- Type: Military decoration for merit
- Awarded for: Outstanding devotion to duty
- Country: South Africa
- Presented by: the State President
- Eligibility: Other ranks
- Post-nominals: PMM
- Status: Discontinued in 1975
- Established: 1967
- First award: 1968
- Final award: 1975
- Total: 374
- 1967-1968 and 1968-1975 ribbon bars

SADF pre-1994 & SANDF post-2002 orders of wear
- Next (higher): SADF precedence: Southern Cross Medal (1952); SANDF precedence: Southern Cross Medal (1952);
- Next (lower): SADF succession: Southern Cross Medal (1975); SANDF succession: Distinguished Service Medal, Silver;

= Pro Merito Medal (1967) =

The Pro Merito Medal of 1967, post-nominal letters PMM, is a military decoration which was instituted by the Republic of South Africa in 1967. It was awarded to other ranks of the South African Defence Force for outstanding devotion to duty and was the non-commissioned officers' version of the Southern Cross Medal of 1952 (SM), which had earlier been available to all ranks.

==The South African military==
The Union Defence Forces (UDF) were established in 1912 and renamed the South African Defence Force (SADF) in 1958. On 27 April 1994, it was integrated with six other independent forces into the South African National Defence Force (SANDF).

==Institution==
The Pro Merito Medal of 1967, post-nominal letters PMM, was instituted by the State President on 6 June 1967, as an other ranks' version of the Southern Cross Medal of 1952 (SM), the award of which became restricted to officers with effect from that date.

==Award criteria==
The medal could be awarded to other ranks of the South African Defence Force for outstanding devotion to duty. Prior to the institution of the Pro Merito Medal, other ranks had been eligible for the award of the Southern Cross Medal.

==Order of wear==

The position of the Pro Merito Medal of 1967 in the official order of precedence was revised three times after 1975, to accommodate the inclusion or institution of new decorations and medals, first upon the integration into the South African National Defence Force on 27 April 1994, again when decorations and medals were belatedly instituted in April 1996 for the two former non-statutory forces, the Azanian People's Liberation Army and Umkhonto we Sizwe, and again when a new series of military orders, decorations and medals was instituted in South Africa on 27 April 2003. The position of the Pro Merito Medal of 1967 remained unchanged, as it was on 27 April 1994, upon the latter two occasions

- South African Defence Force until 26 April 1994

- Official SADF order of precedence:
  - Preceded by the Southern Cross Medal (1952) (SM).
  - Succeeded by the Southern Cross Medal (1975) (SM).
- Official national order of precedence:
  - Preceded by the Southern Cross Medal (1952) (SM).
  - Succeeded by the Police Star for Outstanding Service (SOE).

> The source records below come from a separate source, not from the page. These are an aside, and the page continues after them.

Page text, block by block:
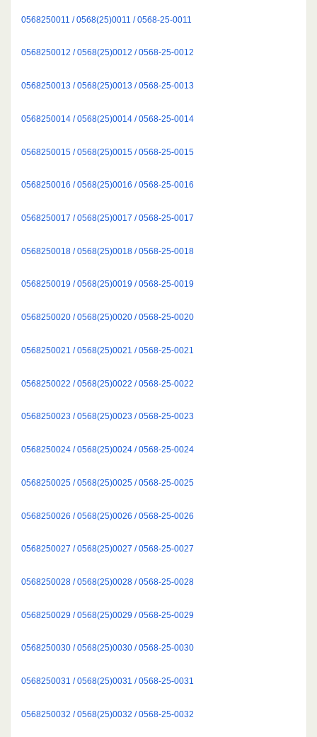
0568250011 / 0568(25)0011 / 0568-25-0011
0568250012 / 0568(25)0012 / 0568-25-0012
0568250013 / 0568(25)0013 / 0568-25-0013
0568250014 / 0568(25)0014 / 0568-25-0014
0568250015 / 0568(25)0015 / 0568-25-0015
0568250016 / 0568(25)0016 / 0568-25-0016
0568250017 / 0568(25)0017 / 0568-25-0017
0568250018 / 0568(25)0018 / 0568-25-0018
0568250019 / 0568(25)0019 / 0568-25-0019
0568250020 / 0568(25)0020 / 0568-25-0020
0568250021 / 0568(25)0021 / 0568-25-0021
0568250022 / 0568(25)0022 / 0568-25-0022
0568250023 / 0568(25)0023 / 0568-25-0023
0568250024 / 0568(25)0024 / 0568-25-0024
0568250025 / 0568(25)0025 / 0568-25-0025
0568250026 / 0568(25)0026 / 0568-25-0026
0568250027 / 0568(25)0027 / 0568-25-0027
0568250028 / 0568(25)0028 / 0568-25-0028
0568250029 / 0568(25)0029 / 0568-25-0029
0568250030 / 0568(25)0030 / 0568-25-0030
0568250031 / 0568(25)0031 / 0568-25-0031
0568250032 / 0568(25)0032 / 0568-25-0032
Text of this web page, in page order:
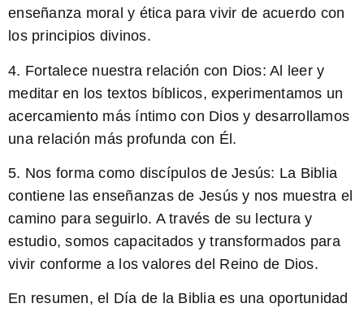
enseñanza moral y ética para vivir de acuerdo con
los principios divinos.
4. Fortalece nuestra relación con Dios: Al leer y
meditar en los textos bíblicos, experimentamos un
acercamiento más íntimo con Dios y desarrollamos
una relación más profunda con Él.
5. Nos forma como discípulos de Jesús: La Biblia
contiene las enseñanzas de Jesús y nos muestra el
camino para seguirlo. A través de su lectura y
estudio, somos capacitados y transformados para
vivir conforme a los valores del Reino de Dios.
En resumen, el Día de la Biblia es una oportunidad
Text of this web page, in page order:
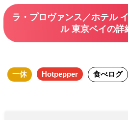
白ワイン、赤
ジンカクテル
ロン茶、ジンジャー
ト・アート・
ラ・プロヴァンス／ホテル
ル 東京ベイの詳
一休 Hotpepper 食べログ
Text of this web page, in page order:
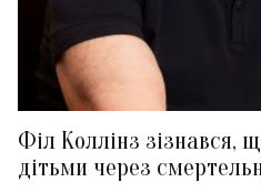
Філ Коллінз зізнався,
дітьми через
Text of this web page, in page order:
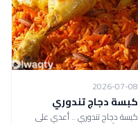
2026-07-08
كبسة دجاج تندوري
كبسة دجاج تندوري .. أعدي على
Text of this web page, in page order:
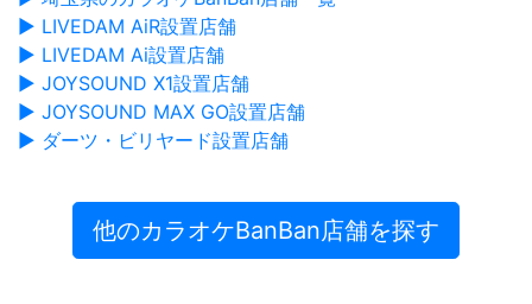
▶ LIVEDAM AiR設置店舗
▶ LIVEDAM Ai設置店舗
▶ JOYSOUND X1設置店舗
▶ JOYSOUND MAX GO設置店舗
▶ ダーツ・ビリヤード設置店舗
他のカラオケBanBan店舗を探す
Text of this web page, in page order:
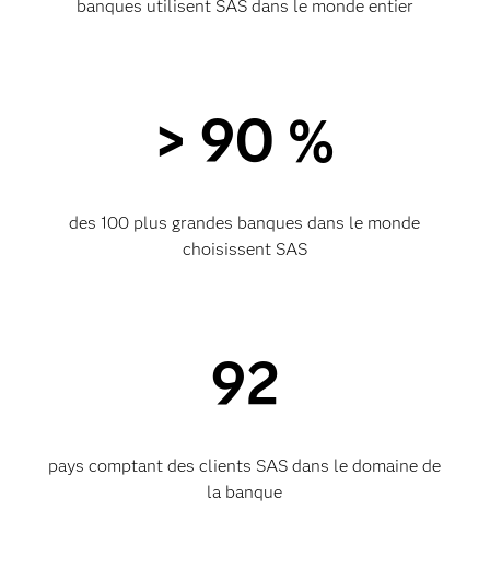
banques utilisent SAS dans le monde entier
> 90 %
des 100 plus grandes banques dans le monde
choisissent SAS
92
pays comptant des clients SAS dans le domaine de
la banque
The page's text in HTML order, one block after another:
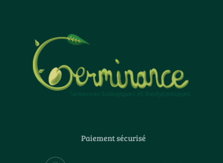
Paiement sécurisé
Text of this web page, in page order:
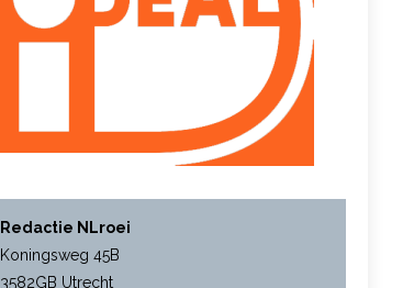
Redactie NLroei
Koningsweg 45B
3582GB Utrecht
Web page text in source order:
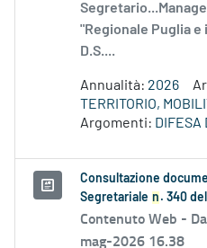
"Regionale Puglia
D.S....
Annualità: 2026
TERRITORIO,
Argomenti: DIFESA
Consultazione
Segretariale n . 340
Contenuto Web -
mag-2026 16.38
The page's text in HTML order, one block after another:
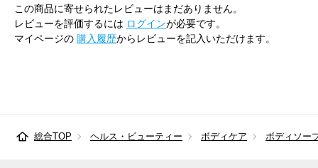
この商品に寄せられたレビューはまだありません。
レビューを評価するには ログインが必要です。
マイページの 購入履歴からレビューを記入いただけます。
総合TOP ヘルス・ビューティー ボディケア ボディソー
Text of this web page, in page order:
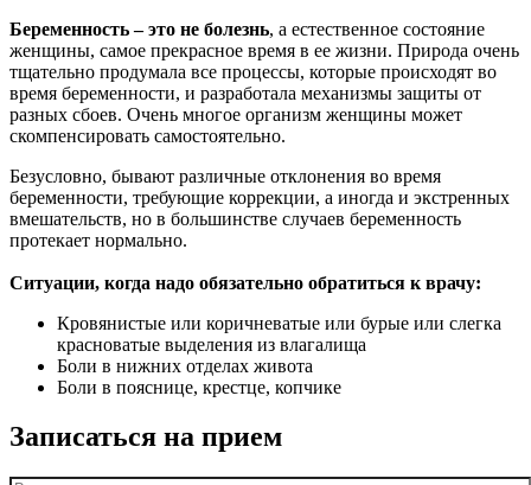
Беременность – это не болезнь, а естественное состояние
женщины, самое прекрасное время в ее жизни. Природа очень
тщательно продумала все процессы, которые происходят во
время беременности, и разработала механизмы защиты от
разных сбоев. Очень многое организм женщины может
скомпенсировать самостоятельно.
Безусловно, бывают различные отклонения во время
беременности, требующие коррекции, а иногда и экстренных
вмешательств, но в большинстве случаев беременность
протекает нормально.
Ситуации, когда надо обязательно обратиться к врачу:
Кровянистые или коричневатые или бурые или слегка
красноватые выделения из влагалища
Боли в нижних отделах живота
Боли в пояснице, крестце, копчике
Записаться на прием

- South African National Defence Force from 27 April 1994

- Official SANDF order of precedence:
  - Preceded by the Southern Cross Medal (1952) (SM) of the Republic of South Africa.
  - Succeeded by the Distinguished Service Medal, Silver of the Republic of Venda.
- Official national order of precedence:
  - Preceded by the Southern Cross Medal (1952) (SM) of the Republic of South Africa.
  - Succeeded by the Police Star for Outstanding Service (SOE) of the Republic of South Africa.

==Description==
- Obverse
The Pro Merito Medal of 1967 is a medallion, struck in silver, 38 millimetres in diameter and 3 millimetres thick, depicting disa uniflora framed in a wreath of protea flowers.

- Reverse
The reverse has the embossed pre-1994 South African Coat of Arms, with the decoration number impressed at the bottom of the decoration on the rim.

- Ribbons
The original ribbon was 32 millimetres wide with dark blue, orange, white and dark blue bands, all 3¼ millimetres wide, and an orange band, 1½ millimetres wide, repeated in reverse order and separated by a white band in the centre, 3 millimetres wide. Because it was so similar in appearance to the ribbon of the Permanent Force Good Service Medal, however, it was replaced by a new ribbon, announced in Government Gazette No. 2047 dated 19 April 1968.

The new ribbon was 32 millimetres wide and sky blue, divided in the centre by five bands of orange, white, dark blue, white and orange, the dark blue band 3 millimetres wide and the other four all 1½ millimetres wide.

==Discontinuation==
Conferment of the decoration was discontinued in respect of services performed on or after 1 July 1975, when the Pro Merito Medal (1975) was instituted to replace it.